CA09 is a TEAD inhibitor targeting a well-established oncogenic pathway involved in cancer development. TEAD is overexpressed in multiple tumors and plays a key role in downstream signaling by enabling coactivators to transmit cellular signals.

CA09 inhibits the YAP/TAZ pathway through a dual mechanism, combining orthosteric and allosteric inhibition via different small molecules.

The compound has shown no major red flags in development, supporting its clinical progression.
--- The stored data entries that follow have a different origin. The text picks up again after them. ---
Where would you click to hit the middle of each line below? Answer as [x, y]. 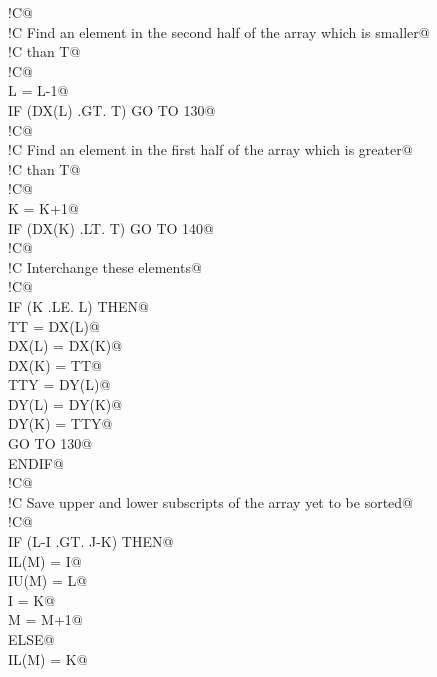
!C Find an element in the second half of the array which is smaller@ [219, 31]
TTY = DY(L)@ [59, 384]
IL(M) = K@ [48, 658]
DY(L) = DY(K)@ [65, 403]
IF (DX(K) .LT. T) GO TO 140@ [111, 227]
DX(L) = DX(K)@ [65, 345]
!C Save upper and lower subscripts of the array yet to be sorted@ [210, 501]
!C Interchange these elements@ [105, 266]
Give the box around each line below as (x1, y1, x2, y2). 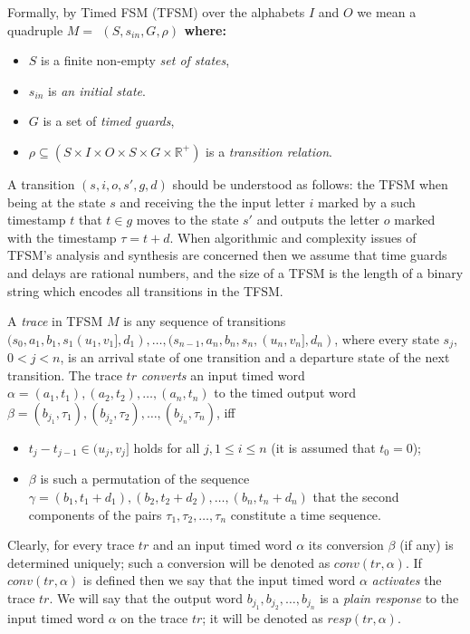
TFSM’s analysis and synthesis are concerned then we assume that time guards (7, 245, 447, 264)
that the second (312, 487, 399, 505)
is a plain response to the (320, 588, 459, 607)
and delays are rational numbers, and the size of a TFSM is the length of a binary (7, 263, 464, 282)
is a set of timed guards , (43, 111, 175, 130)
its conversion (308, 535, 384, 554)
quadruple (7, 20, 63, 39)
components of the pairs (28, 504, 162, 524)
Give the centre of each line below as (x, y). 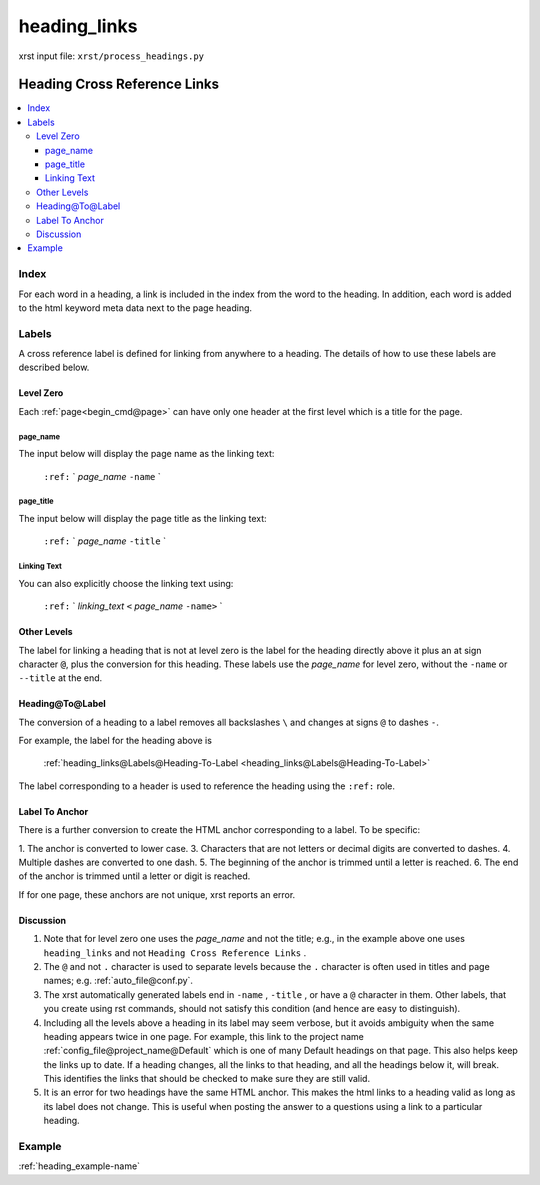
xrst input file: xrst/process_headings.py (111, 56)
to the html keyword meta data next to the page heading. (135, 307)
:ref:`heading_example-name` (79, 1166)
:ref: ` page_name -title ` (105, 541)
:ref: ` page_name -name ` (102, 476)
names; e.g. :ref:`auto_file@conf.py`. (118, 981)
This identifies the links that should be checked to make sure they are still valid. (206, 1079)
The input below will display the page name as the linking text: (146, 454)
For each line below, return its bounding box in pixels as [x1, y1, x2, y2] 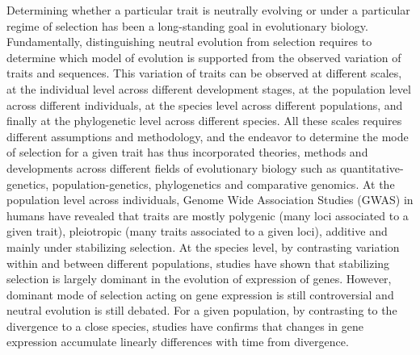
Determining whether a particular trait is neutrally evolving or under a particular [6, 2, 410, 18]
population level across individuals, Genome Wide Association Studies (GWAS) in [6, 191, 414, 208]
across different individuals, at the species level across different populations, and [6, 96, 403, 113]
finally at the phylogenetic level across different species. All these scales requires [6, 112, 402, 129]
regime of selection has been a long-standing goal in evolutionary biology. [6, 17, 368, 34]
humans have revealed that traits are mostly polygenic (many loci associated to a [6, 207, 409, 223]
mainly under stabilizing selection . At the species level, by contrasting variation [6, 238, 400, 255]
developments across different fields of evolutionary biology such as [6, 159, 337, 176]
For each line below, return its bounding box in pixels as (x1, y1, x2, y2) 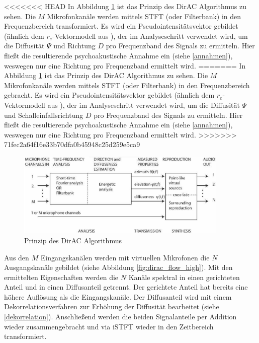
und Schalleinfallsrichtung (4, 109, 83, 120)
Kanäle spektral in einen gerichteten (128, 271, 240, 282)
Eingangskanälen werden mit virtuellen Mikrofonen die (40, 252, 210, 262)
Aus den (4, 252, 29, 262)
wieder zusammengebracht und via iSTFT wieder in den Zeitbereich (4, 321, 214, 331)
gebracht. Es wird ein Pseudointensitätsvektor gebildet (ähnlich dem (4, 90, 215, 100)
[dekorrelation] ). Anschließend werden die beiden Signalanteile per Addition (4, 311, 237, 322)
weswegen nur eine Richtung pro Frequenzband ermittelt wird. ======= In (4, 60, 246, 71)
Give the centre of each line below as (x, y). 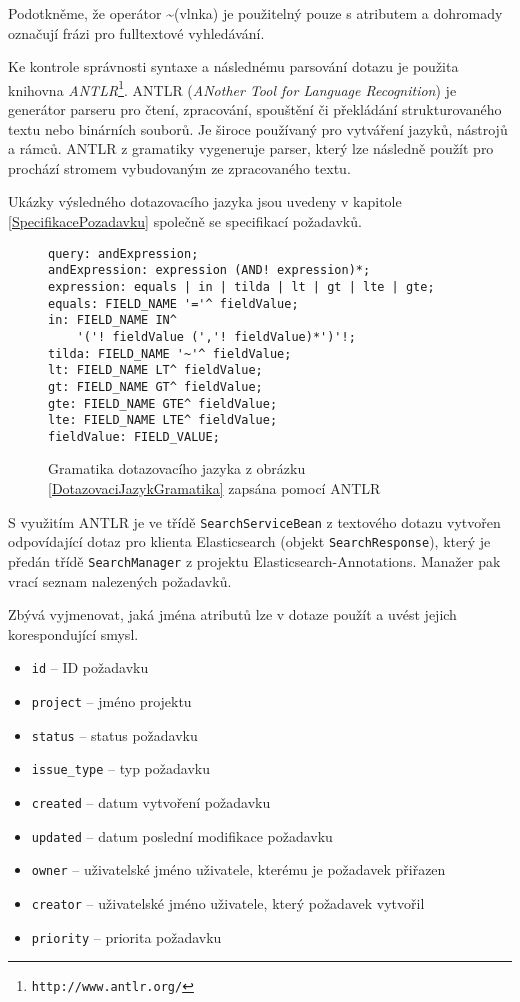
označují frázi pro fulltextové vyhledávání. (136, 32)
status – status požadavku (114, 734)
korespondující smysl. (73, 633)
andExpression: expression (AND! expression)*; (209, 270)
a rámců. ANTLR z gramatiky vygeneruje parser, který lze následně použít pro (251, 148)
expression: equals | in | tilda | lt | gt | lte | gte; (241, 286)
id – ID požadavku (90, 667)
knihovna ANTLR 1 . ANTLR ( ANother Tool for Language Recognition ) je (232, 88)
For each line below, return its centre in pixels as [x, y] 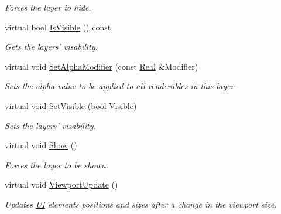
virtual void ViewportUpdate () [61, 184]
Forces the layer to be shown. [56, 164]
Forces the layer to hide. [48, 7]
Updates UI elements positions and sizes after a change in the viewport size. [141, 204]
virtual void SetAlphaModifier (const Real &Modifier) [102, 66]
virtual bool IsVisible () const [58, 27]
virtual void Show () [41, 145]
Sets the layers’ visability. [50, 125]
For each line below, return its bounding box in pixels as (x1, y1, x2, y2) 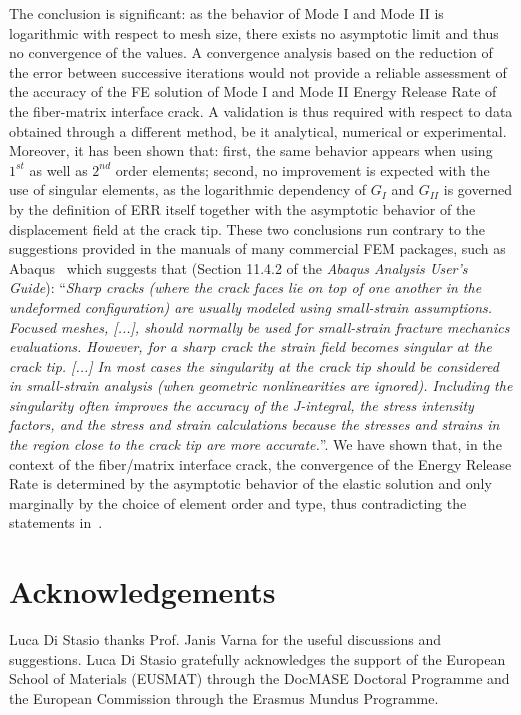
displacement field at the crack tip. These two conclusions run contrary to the (9, 218, 486, 239)
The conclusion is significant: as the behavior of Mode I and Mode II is (9, 3, 444, 23)
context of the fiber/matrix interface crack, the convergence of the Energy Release (9, 453, 512, 474)
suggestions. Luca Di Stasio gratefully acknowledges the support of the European (9, 648, 506, 669)
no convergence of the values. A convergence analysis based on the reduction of (9, 42, 493, 63)
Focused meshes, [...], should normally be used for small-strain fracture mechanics (9, 316, 510, 337)
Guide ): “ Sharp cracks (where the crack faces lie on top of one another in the (9, 277, 482, 298)
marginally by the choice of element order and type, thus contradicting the (9, 492, 467, 513)
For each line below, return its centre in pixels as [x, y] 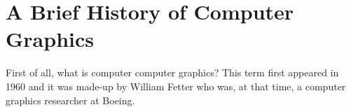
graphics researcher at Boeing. [70, 100]
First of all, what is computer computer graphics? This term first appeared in [172, 72]
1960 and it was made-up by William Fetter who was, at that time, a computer [176, 86]
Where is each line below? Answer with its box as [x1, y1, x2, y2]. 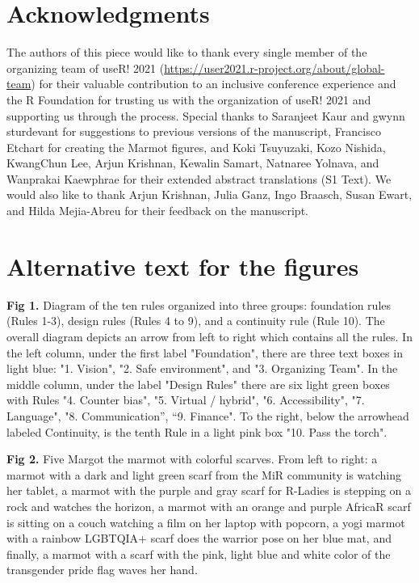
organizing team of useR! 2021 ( [6, 59, 165, 76]
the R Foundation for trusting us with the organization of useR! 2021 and [6, 91, 371, 108]
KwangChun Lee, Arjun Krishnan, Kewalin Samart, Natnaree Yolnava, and [6, 154, 379, 171]
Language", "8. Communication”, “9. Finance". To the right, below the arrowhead [6, 407, 409, 424]
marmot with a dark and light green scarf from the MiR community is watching [6, 466, 401, 483]
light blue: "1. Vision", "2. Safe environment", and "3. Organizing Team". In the [6, 360, 398, 377]
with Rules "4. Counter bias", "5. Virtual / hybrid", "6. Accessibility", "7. [6, 391, 365, 408]
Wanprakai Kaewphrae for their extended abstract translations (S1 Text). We [6, 170, 392, 187]
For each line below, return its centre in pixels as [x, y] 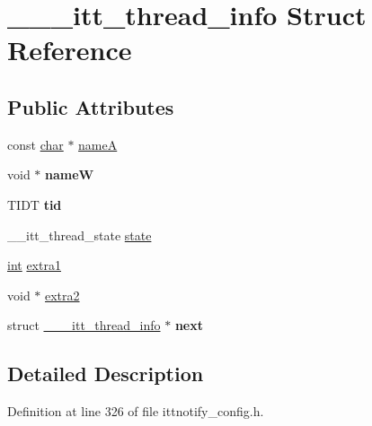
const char [35, 144]
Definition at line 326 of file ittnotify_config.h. [136, 411]
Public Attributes [91, 106]
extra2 [62, 295]
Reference [70, 50]
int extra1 [34, 265]
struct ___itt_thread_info [84, 325]
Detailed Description [106, 374]
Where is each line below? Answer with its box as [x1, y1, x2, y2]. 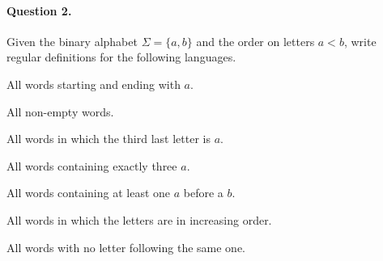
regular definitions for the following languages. [6, 48, 236, 65]
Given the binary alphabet [6, 32, 138, 49]
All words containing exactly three [6, 157, 177, 174]
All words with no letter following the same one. [6, 238, 245, 255]
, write [343, 32, 377, 49]
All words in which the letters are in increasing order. [6, 211, 272, 228]
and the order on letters [196, 32, 315, 49]
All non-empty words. [6, 103, 114, 120]
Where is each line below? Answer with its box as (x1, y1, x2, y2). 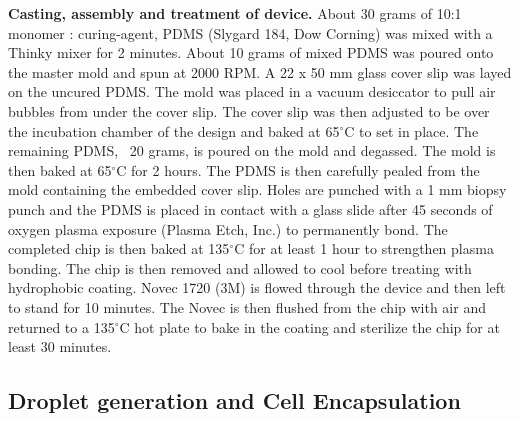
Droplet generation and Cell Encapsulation (8, 385, 461, 416)
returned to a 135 (8, 316, 115, 337)
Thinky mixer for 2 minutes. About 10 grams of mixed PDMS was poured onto (8, 42, 494, 63)
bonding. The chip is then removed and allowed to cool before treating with (8, 257, 472, 278)
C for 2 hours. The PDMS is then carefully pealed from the (116, 159, 480, 180)
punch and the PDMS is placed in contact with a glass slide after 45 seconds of (8, 198, 493, 219)
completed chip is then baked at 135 (8, 238, 230, 259)
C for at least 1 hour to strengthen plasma (234, 238, 494, 259)

While several companies are working on TEAD inhibitors, CA09 differentiates itself by focusing on biomarker-driven patient selection, identifying specific mutations for precision oncology applications.

Its target population includes various epithelial tumors, with a primary focus on Head & Neck Cancer and Breast Cancer.

With a global market potential across multiple oncology indications, CA09 represents a promising next-generation TEAD inhibitor with a unique patient selection strategy

CA11-SM is a highly specific PARP1 inhibitor targeting a well-known and validated oncogenic pathway. As a PARP1-specific inhibitor, it disrupts DNA repair mechanisms in cancer cells, leading to tumor cell death.

While the PARP1 target is well-established, its complex nature and the availability of limited resources have resulted in only two development campaigns.

Currently, competition in the PARP1 inhibitor space is limited but expected to grow rapidly, necessitating continuous monitoring of emerging competitors.

Differentiation remains a key challenge, as the best strategy to distinguish PARP inhibitors is still unclear.

Identifying predictive biomarkers will be crucial for patient selection and optimizing clinical success.

CA11-SM is designed to treat various epithelial tumors, offering broad application across multiple oncology indications. With full intellectual property rights secured, the compound holds strong commercial potential in a rapidly expanding global market.

As part of our public-private collaboration program with UCLM for the development of PROTACs and nanomedicines (nanoPROTACs), in vitro assays are currently being conducted on several PROTACs, primarily targeting breast cancer.